Behavioral metrics associated with cognitive impairments
As previously reported, there are individual variances associated with each animal concerning magnitude of the ABR threshold shifts and changes to c+VEMP amplitudes as the dehiscence is resurfaced via spontaneous osteoneogenesis. Therefore, we wanted to see if changes in ABR and c+VEMP properties were correlated with behavioral performance at post day 14. The behavioral measure d-prime is an expression of the ratio of the Hit rate to the FA rate. There are two main factors that can increase or decrease d-prime. Figure 2 shows the factors in this study that contributed to the impairments we report at post day 7 and the return towards terminal behavior scores at post day 14. Our results showed d-prime naturally increases for both the easy and hard task as the animals learn to respond correctly [F(1,35) = 14.72, p = 0.0006] (Figure 2A). A significantly smaller number of trials occurred in the harder task [F(1,35) = 14.85, p = 0.0005] (Figure 2B). Figure 2C shows that this leads to a smaller Hit rate in the harder task [F(1,35) = 10.05, p = 0.0032], but similarly decreasing FA rates [F(1,35) = 0.157, p = 0.693] (Figure 2D).
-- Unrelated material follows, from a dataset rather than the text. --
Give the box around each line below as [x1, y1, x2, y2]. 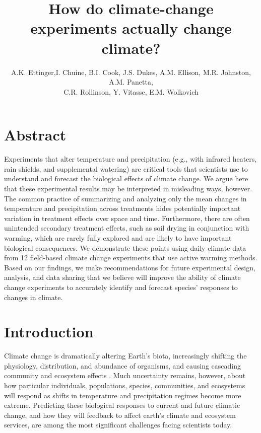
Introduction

Figure 2. Behavioral parameters associated with performance (d-prime). (A) Line plots comparing the group learning rates for the pooled easy auditory and visual discrimination tasks (green) and hard auditory and visual discrimination (purple) tasks. (B) Line plot comparing the group trial numbers for the pooled easy auditory and visual discrimination tasks (green) and hard auditory and visual discrimination (purple) tasks. (C) Line plot comparing the group hit rates for the pooled easy auditory and visual discrimination tasks (green) and hard auditory and visual discrimination (purple) tasks. (D) Line plot comparing the group false alarm (FA) rates (%) for the pooled easy auditory and visual discrimination tasks (green) and hard auditory and visual discrimination (purple) tasks. Aud, auditory discrimination task; Vis, visual discrimination task.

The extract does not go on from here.